Apparently psci cpuidle is broken (and never worked), it has:

/sys/devices/system/cpu/cpu0/cpuidle/driver/name: psci_idle
/sys/devices/system/cpu/cpu0/cpuidle/state0/disable: 0
/sys/devices/system/cpu/cpu0/cpuidle/state0/above: 0
/sys/devices/system/cpu/cpu0/cpuidle/state0/time: 1206224
/sys/devices/system/cpu/cpu0/cpuidle/state0/rejected: 0
/sys/devices/system/cpu/cpu0/cpuidle/state0/power: 4294967295
/sys/devices/system/cpu/cpu0/cpuidle/state0/residency: 1
/sys/devices/system/cpu/cpu0/cpuidle/state0/latency: 1
/sys/devices/system/cpu/cpu0/cpuidle/state0/usage: 1447
/sys/devices/system/cpu/cpu0/cpuidle/state0/desc: ARM WFI
/sys/devices/system/cpu/cpu0/cpuidle/state0/below: 182
/sys/devices/system/cpu/cpu0/cpuidle/state0/default_status: enabled
/sys/devices/system/cpu/cpu0/cpuidle/state0/name: WFI
/sys/devices/system/cpu/cpu0/cpuidle/state1/disable: 0
/sys/devices/system/cpu/cpu0/cpuidle/state1/above: 0
/sys/devices/system/cpu/cpu0/cpuidle/state1/time: 0
/sys/devices/system/cpu/cpu0/cpuidle/state1/rejected: 17021
/sys/devices/system/cpu/cpu0/cpuidle/state1/power: 0
/sys/devices/system/cpu/cpu0/cpuidle/state1/residency: 2000
/sys/devices/system/cpu/cpu0/cpuidle/state1/latency: 1500
/sys/devices/system/cpu/cpu0/cpuidle/state1/usage: 0
/sys/devices/system/cpu/cpu0/cpuidle/state1/desc: cpu-sleep-0
/sys/devices/system/cpu/cpu0/cpuidle/state1/below: 0
/sys/devices/system/cpu/cpu0/cpuidle/state1/default_status: enabled
/sys/devices/system/cpu/cpu0/cpuidle/state1/name: cpu-sleep-0
/sys/devices/system/cpu/cpu0/cpuidle/state1/s2idle/time: 0
/sys/devices/system/cpu/cpu0/cpuidle/state1/s2idle/usage: 0
/sys/devices/system/cpu/cpu0/cpuidle/state2/disable: 0
/sys/devices/system/cpu/cpu0/cpuidle/state2/above: 0
/sys/devices/system/cpu/cpu0/cpuidle/state2/time: 0
/sys/devices/system/cpu/cpu0/cpuidle/state2/rejected: 19598056
/sys/devices/system/cpu/cpu0/cpuidle/state2/power: 0
/sys/devices/system/cpu/cpu0/cpuidle/state2/residency: 2500
/sys/devices/system/cpu/cpu0/cpuidle/state2/latency: 1600
/sys/devices/system/cpu/cpu0/cpuidle/state2/usage: 0
/sys/devices/system/cpu/cpu0/cpuidle/state2/desc: cluster-sleep-0
/sys/devices/system/cpu/cpu0/cpuidle/state2/below: 0
/sys/devices/system/cpu/cpu0/cpuidle/state2/default_status: enabled
/sys/devices/system/cpu/cpu0/cpuidle/state2/name: cluster-sleep-0
/sys/devices/system/cpu/cpu0/cpuidle/state2/s2idle/time: 0
/sys/devices/system/cpu/cpu0/cpuidle/state2/s2idle/usage:: 0

(similar on all CPUs, i.e. it never accounts any (!WFI) cpuidle states
as entered, only as rejected. (for both with and without this patch,
rejected is by factor 10 or so bigger with this patch, which is
what Marc is saying and complaining about.)
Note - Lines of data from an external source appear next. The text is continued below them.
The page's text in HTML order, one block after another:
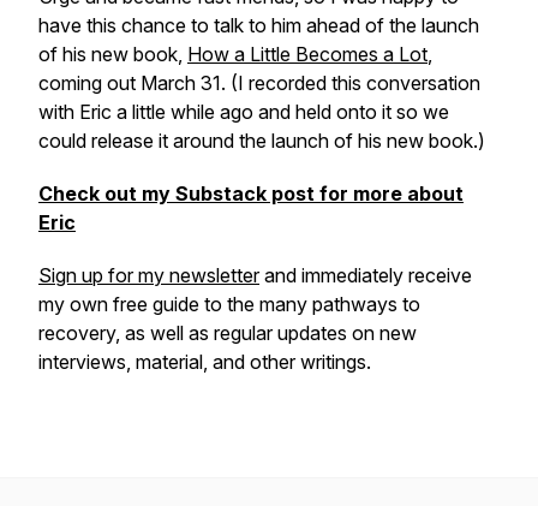
have this chance to talk to him ahead of the launch
of his new book, How a Little Becomes a Lot,
coming out March 31. (I recorded this conversation
with Eric a little while ago and held onto it so we
could release it around the launch of his new book.)
Check out my Substack post for more about
Eric
Sign up for my newsletterand immediately receive
my own free guide to the many pathways to
recovery, as well as regular updates on new
interviews, material, and other writings.
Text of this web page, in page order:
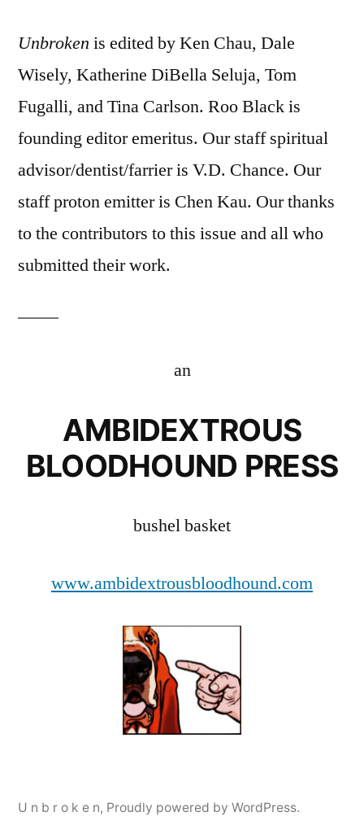
Unbroken is edited by Ken Chau, Dale
Wisely, Katherine DiBella Seluja, Tom
Fugalli, and Tina Carlson. Roo Black is
founding editor emeritus. Our staff spiritual
advisor/dentist/farrier is V.D. Chance. Our
staff proton emitter is Chen Kau. Our thanks
to the contributors to this issue and all who
submitted their work.
an
AMBIDEXTROUS
BLOODHOUND PRESS
bushel basket
www.ambidextrousbloodhound.com
U n b r o k e n, Proudly powered by WordPress.

If cpuidle enter fails this will report as 0 idle residency in cpuidle.c,
which indeed makes these statistical tests bogus.
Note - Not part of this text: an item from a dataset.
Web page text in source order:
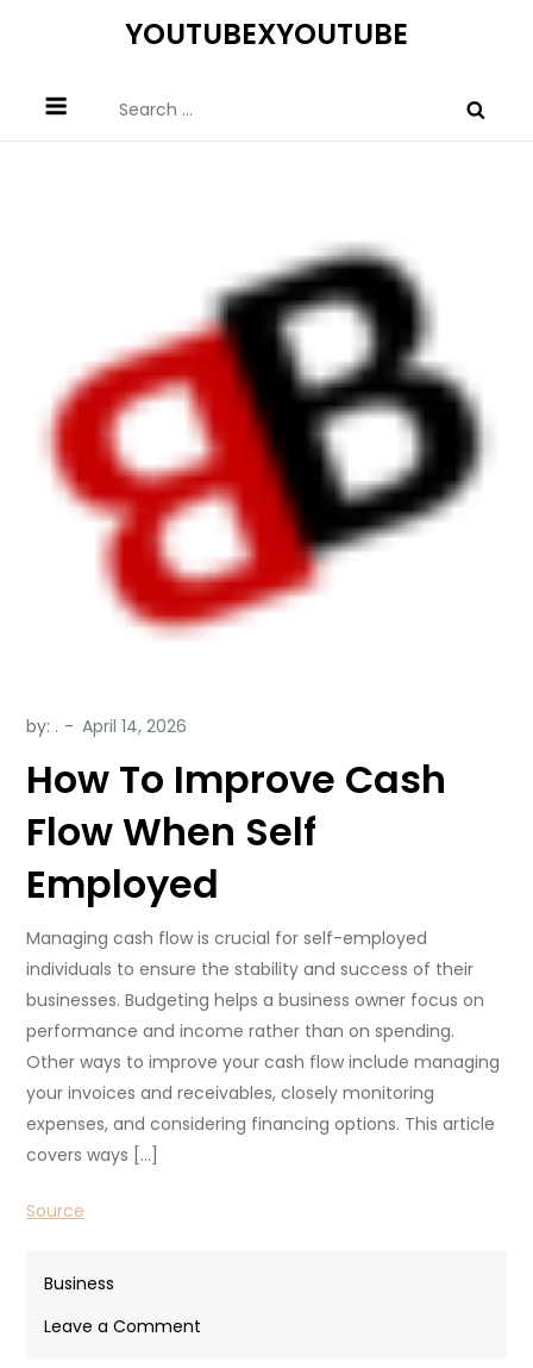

I guess we could add a safeguard here again that at least requires
most of the values to be != 0? The real issue is that cpuidle is
being used while it's clearly not working as expected. So we could
also bake some sanity-checks into cpuidle core.
I'd be curious if this is more common or is this really the only
platform were this occurs (and went unnoticed all this time).